Hij vermeerdert en vermenigvuldigt  en rekent niet op hun beloning.
Hij regeert hen, en beschouwt zich niet als hun Meester.
Dit is wat men noemt de mysterieuze Deugd.

Bron: Mysteriën van Tao en de Daodejing

Men kan in onze natuur de ontwikkeling van iedere mens tot in details naspeuren en zijn levensbeschrijving vaststellen. Naarmate hun levensprogramma met succes wordt uitgevoerd, zijn de betrokkenen bekend, beroemd, geëerd. Zij worden historische figuren, die in het leven ten voorbeeld worden gesteld aan allen. Met betrekking tot hen is er geen sprake van mysterieuze deugd, doch van een zeer openlijke, duidelijke deugd.

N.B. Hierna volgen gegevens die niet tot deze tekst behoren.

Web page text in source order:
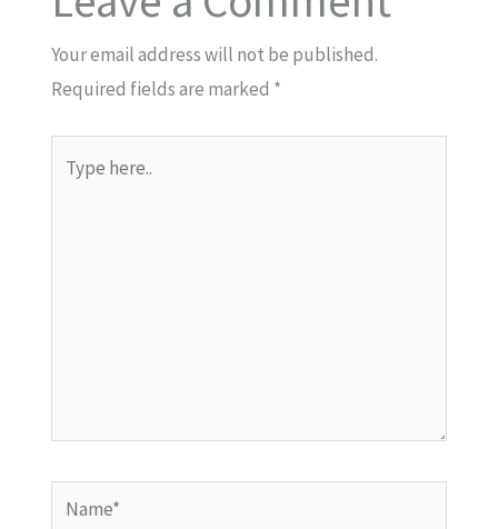
Your email address will not be published.
Required fields are marked *
here..
Name*
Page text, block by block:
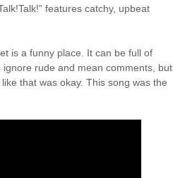
features catchy, upbeat
is a funny place. It can be full of
rude and mean comments, but
that was okay. This song was the
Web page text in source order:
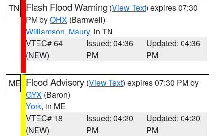
TN Flash Flood Warning (View Text) expires 07:30
PM byOHX (Barnwell)
Williamson, Maury, in TN
VTEC# 64
(NEW)
Issued: 04:36
PM
Updated: 04:36
PM
ME Flood Advisory (View Text) expires 07:30 PM by
GYX (Baron)
York, in ME
VTEC# 18
(NEW)
Issued: 04:20
PM
Updated: 04:20
PM
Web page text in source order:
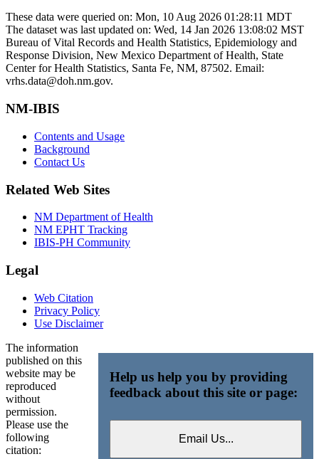
These data were queried on: Mon, 10 Aug 2026 01:28:11 MDT
The dataset was last updated on: Wed, 14 Jan 2026 13:08:02 MST
Bureau of Vital Records and Health Statistics, Epidemiology and
Response Division, New Mexico Department of Health, State
Center for Health Statistics, Santa Fe, NM, 87502. Email:
vrhs.data@doh.nm.gov.
NM-IBIS
Contents and Usage
Background
Contact Us
Related Web Sites
NM Department of Health
NM EPHT Tracking
IBIS-PH Community
Legal
Web Citation
Privacy Policy
Use Disclaimer
Help us help you by providing
feedback about this site or page:
The information
published on this
website may be
reproduced
without
permission.
Please use the
following
citation:
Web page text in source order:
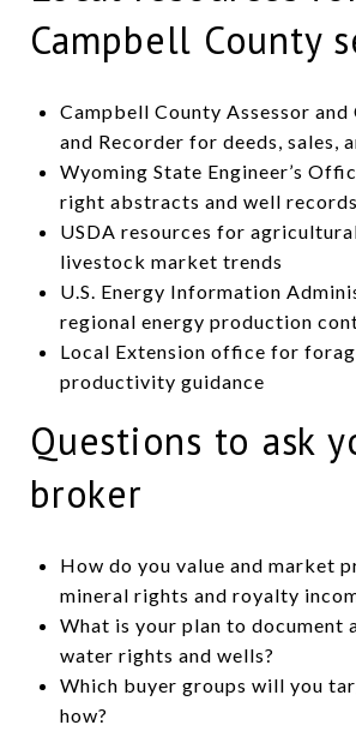
Campbell County
Campbell County Assessor and
and Recorder for deeds, sales,
Wyoming State Engineer’s
right abstracts and well records
USDA resources for
livestock market trends
U.S. Energy Information
regional energy production
Local Extension office for
productivity guidance
Questions to ask
broker
How do you value and market
mineral rights and royalty
What is your plan to document
water rights and wells?
Which buyer groups will you
how?
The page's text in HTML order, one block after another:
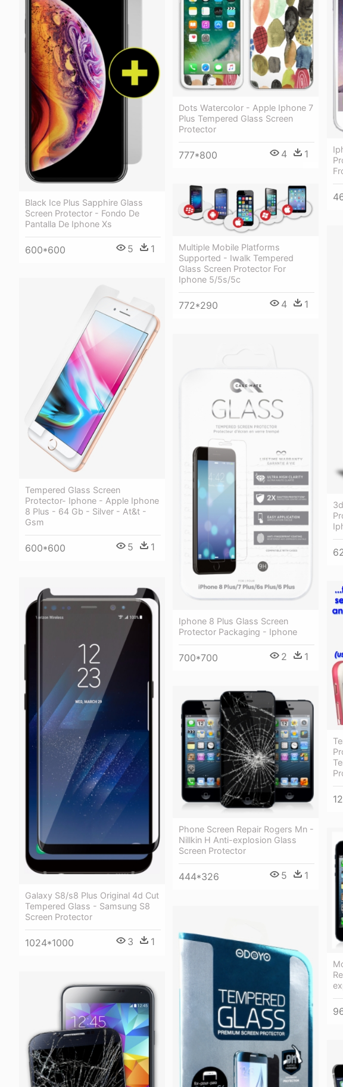
Black Ice Plus Sapphire Glass
Screen Protector - Fondo De
Pantalla De Iphone Xs
600*600 5 1
Dots Watercolor - Apple Iphone 7
Plus Tempered Glass Screen
Protector
777*800 4 1
Multiple Mobile Platforms
Supported - Iwalk Tempered
Glass Screen Protector For
Iphone 5/5s/5c
772*290 4 1
Tempered Glass Screen
Protector- Iphone - Apple Iphone
8 Plus - 64 Gb - Silver - At&t -
Gsm
600*600 5 1
Iphone 8 Plus Glass Screen
Protector Packaging - Iphone
700*700 2 1
Galaxy S8/s8 Plus Original 4d Cut
Tempered Glass - Samsung S8
Screen Protector
1024*1000 3 1
Phone Screen Repair Rogers Mn -
Nillkin H Anti-explosion Glass
Screen Protector
444*326 5 1
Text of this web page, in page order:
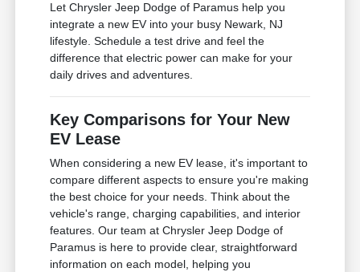
Let Chrysler Jeep Dodge of Paramus help you
integrate a new EV into your busy Newark, NJ
lifestyle. Schedule a test drive and feel the
difference that electric power can make for your
daily drives and adventures.
Key Comparisons for Your New
EV Lease
When considering a new EV lease, it's important to
compare different aspects to ensure you're making
the best choice for your needs. Think about the
vehicle's range, charging capabilities, and interior
features. Our team at Chrysler Jeep Dodge of
Paramus is here to provide clear, straightforward
information on each model, helping you
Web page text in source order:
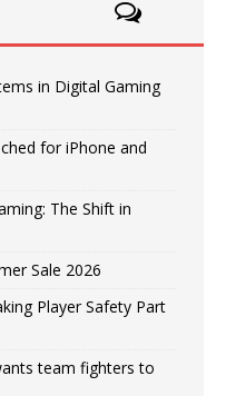
in Digital Gaming
for iPhone and
The Shift in
Sale 2026
Player Safety Part
team fighters to
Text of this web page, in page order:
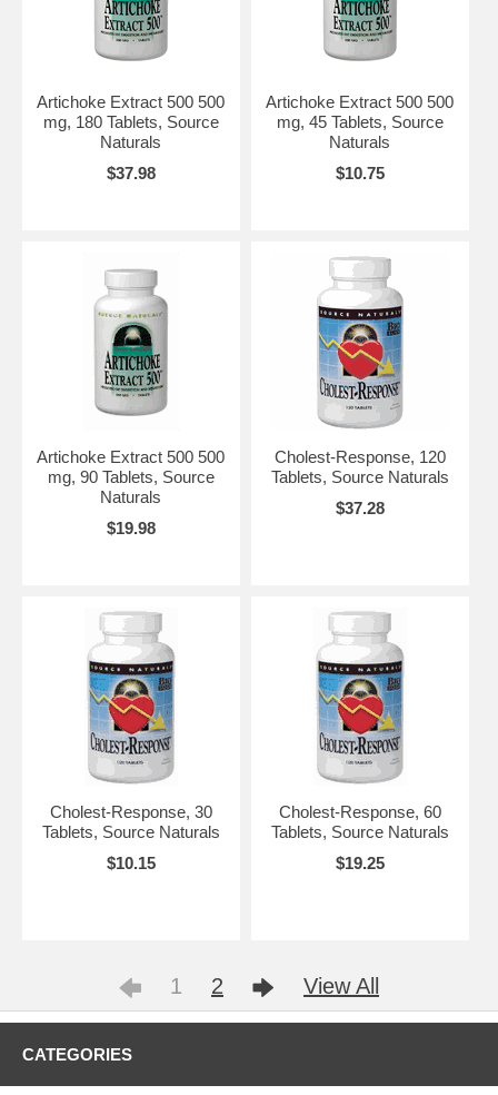
Artichoke Extract 500 500
mg, 180 Tablets, Source
Naturals
$37.98
Artichoke Extract 500 500
mg, 45 Tablets, Source
Naturals
$10.75
Artichoke Extract 500 500
mg, 90 Tablets, Source
Naturals
$19.98
Cholest-Response, 120
Tablets, Source Naturals
$37.28
Cholest-Response, 30
Tablets, Source Naturals
$10.15
Cholest-Response, 60
Tablets, Source Naturals
$19.25
1 2 View All
CATEGORIES
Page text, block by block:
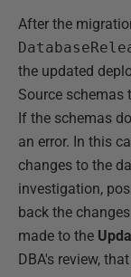
After the
the updated
Source schemas
If the schemas
an error. In this
changes to the
investigation,
back the
made to the
DBA's review,
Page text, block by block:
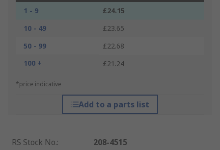
1 - 9
£24.15
10 - 49
£23.65
50 - 99
£22.68
100 +
£21.24
*price indicative
Add to a parts list
RS Stock No.:
208-4515
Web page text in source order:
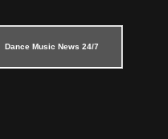
Dance Music News 24/7
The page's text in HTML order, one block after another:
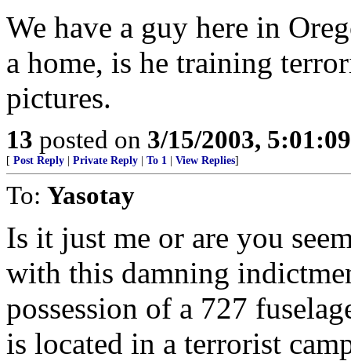
We have a guy here in
a home, is he training
pictures.
13 posted on 3/15/2003,
[ Post Reply Private Reply To 1 View Replies]
To: Yasotay
Is it just me or are you
with this damning
possession of a 727
is located in a terrorist

De ontwikkeling van de transfigurist echter is onnaspeurlijk. Men constateert uitkomsten die merkwaardig duidelijk zijn. Maar er is voor de wereld geen duidelijke levensgang. En dat is de signatuur. Zij zijn onwetend. Hun licht dringt evenwel overal door. Mysterieuze bevrijding,  mysterieuze deugd.

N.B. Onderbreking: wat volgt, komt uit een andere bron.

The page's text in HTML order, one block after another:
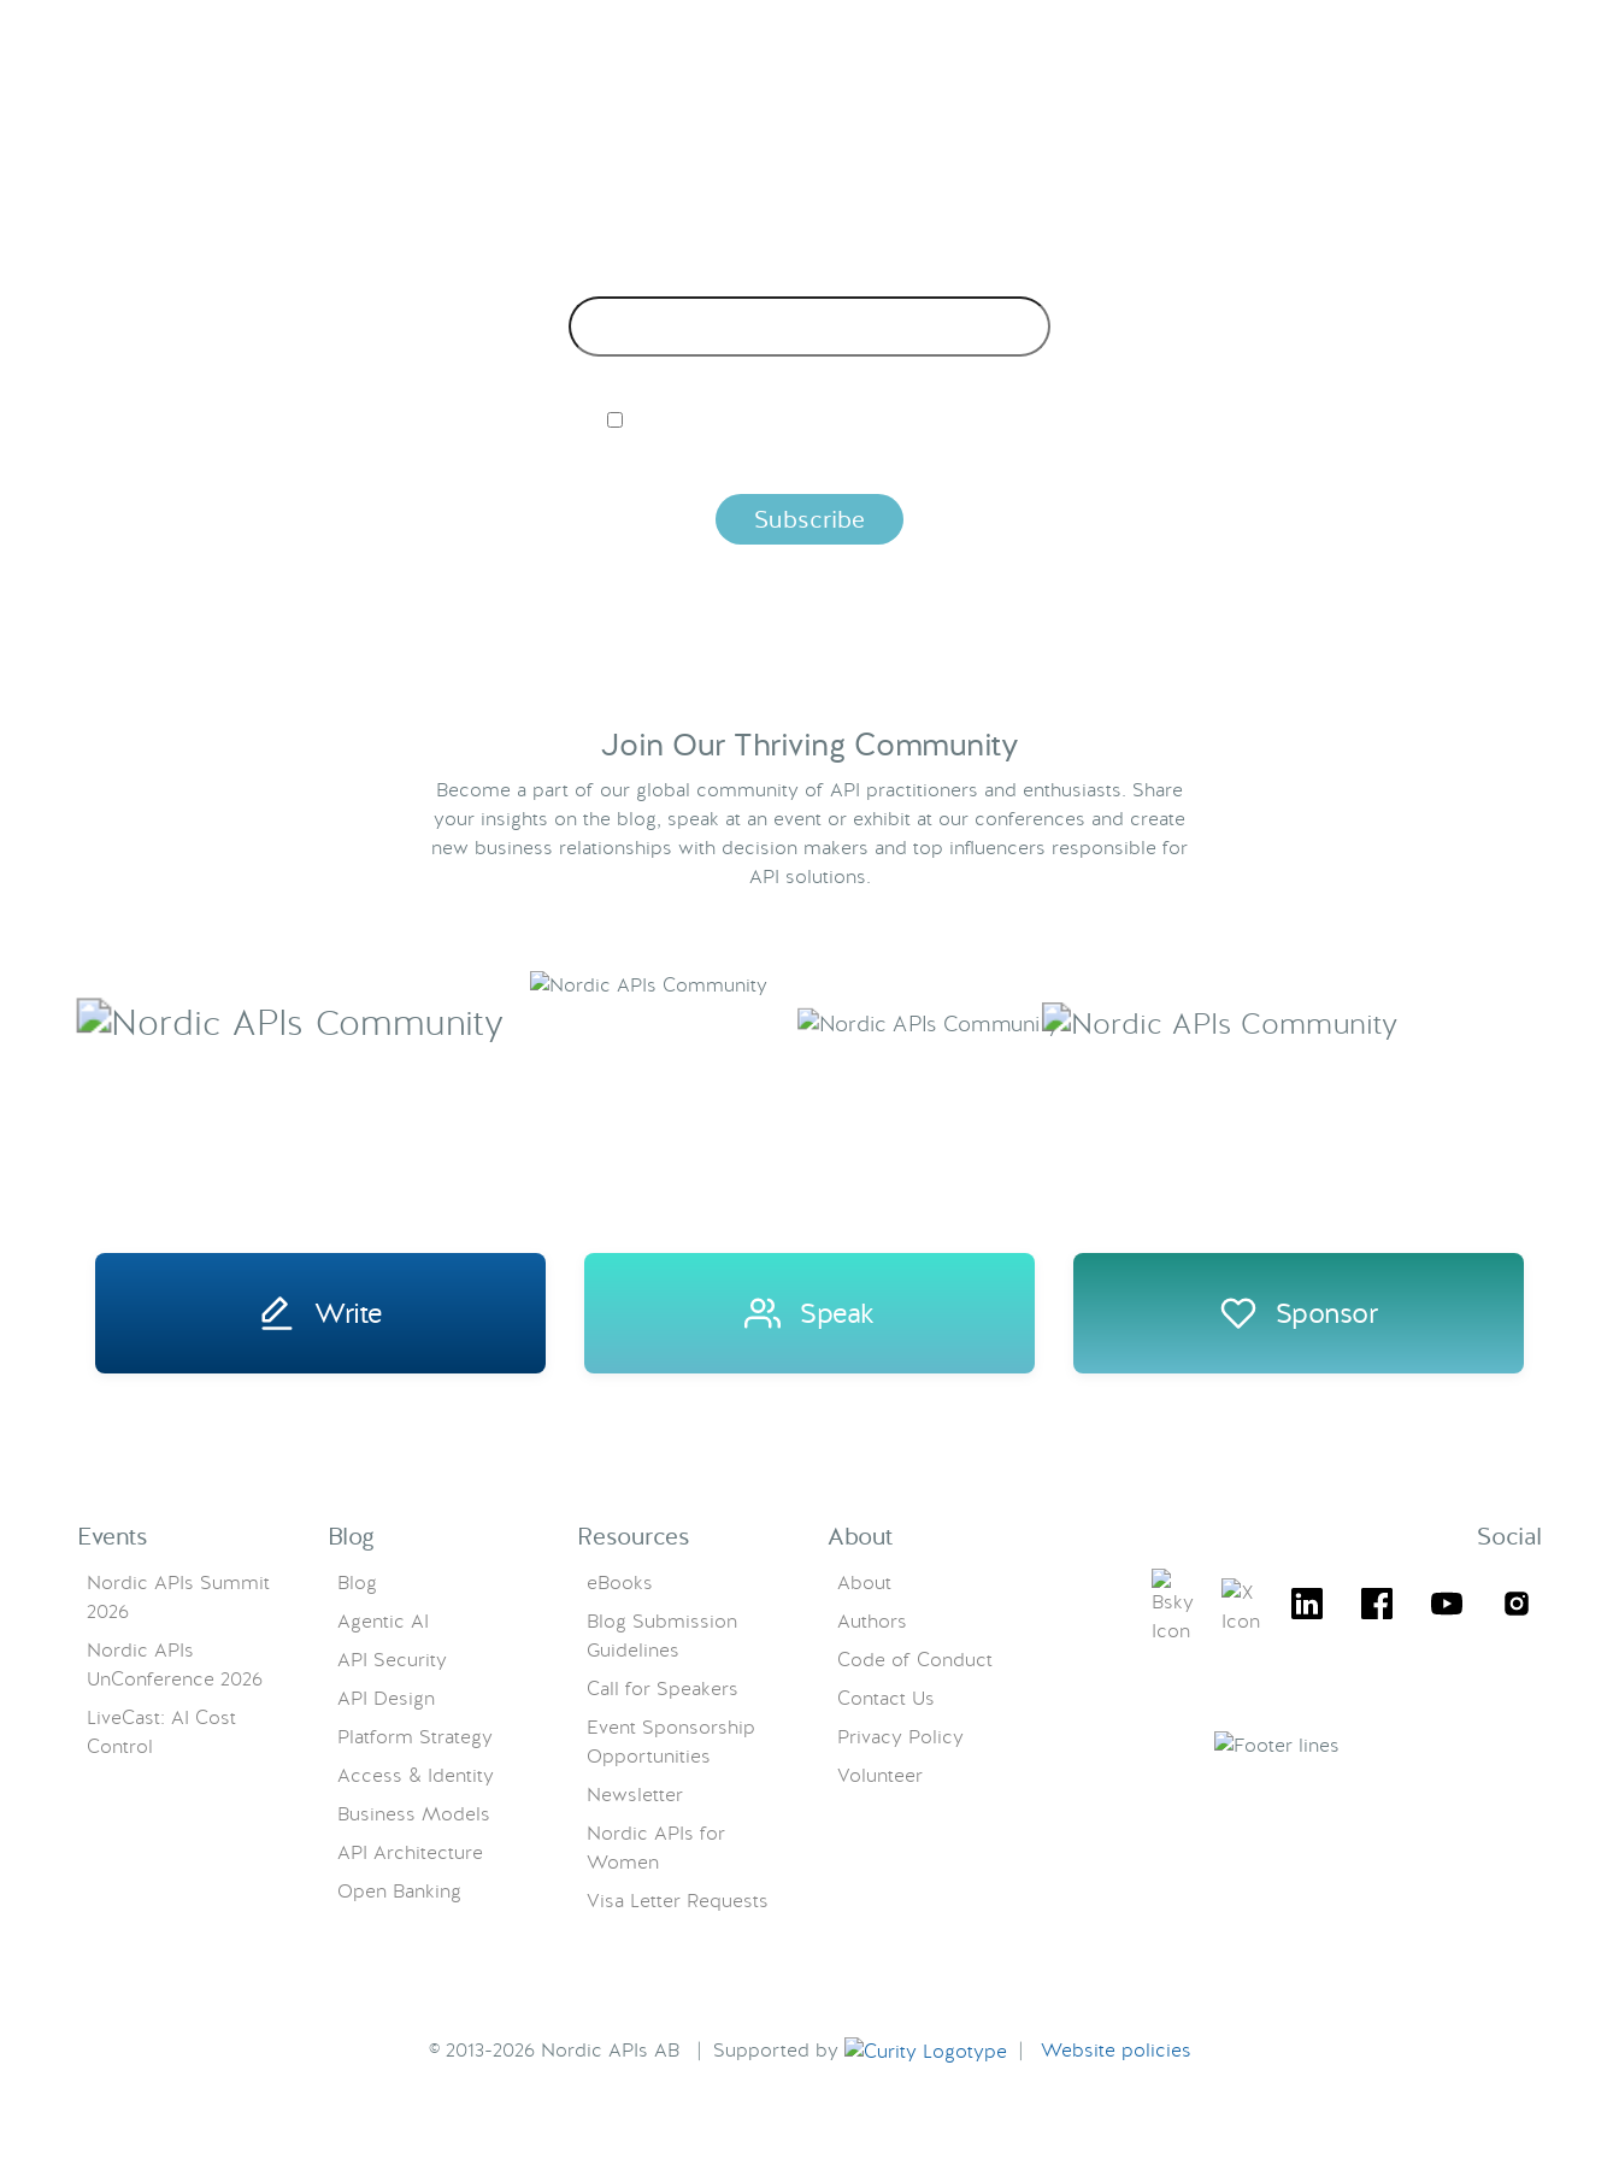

De deugd is er, de eigenschappen ervan zijn er, doch de weg is het grote heerlijke wonder. Geen centimeter van die weg kan worden ´gewild´, ´gemystificeerd´, ´beoefend´ of ´beleerd´. Het pad – Tao – moet beginnen met zelfovergave van het dialectische ik aan het Koninkrijk binnenin u. U staat in het gewone leven en hebt daar uw plaats. Dat middelmatige ik van u, dat door velen zo goed gekend wordt, voert u tot de geest in de vallei, en in volle overgave ontledigt u zich voor de Andere die in u wassen moet.

Het blijft mysterieus voor u, ook als u die weg gaat. Want de mysterieuze deugd is: één worden met een andere natuur, met een andere zielenstaat. En wat weet u daarvan? U staat bovenop een berg. Kunt u zeggen hoe de waterstroom zijn weg omlaag zal zoeken en vinden? Hoe hij de zee zal bereiken?

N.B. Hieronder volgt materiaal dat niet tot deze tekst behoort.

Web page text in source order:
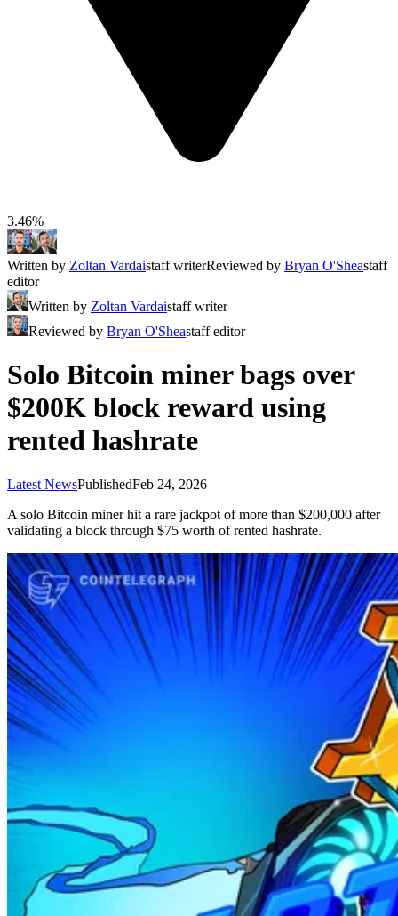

U slaat op de rots en een stroom levend water breekt tevoorschijn en neemt zijn loop. De stroom van de nieuwe zielenstaat gaat nu met u een weg. Dat is mogelijk doordat in het grote zelfoffer van uw animale, biologische ik, een scherf, een vonkje, een straaltje blijkt te zijn van het grote Wezen des Harten, althans, daarmee verbonden blijkt te zijn. En zo is er een sensatie, een ervaren, of het oude ik op een afstand, als belangstellend deelhebber doch geen enkele invloed uitoefenend, de gehele nieuwe wording gadeslaat. Het is of de Andere in u van tijd tot tijd tot u spreekt.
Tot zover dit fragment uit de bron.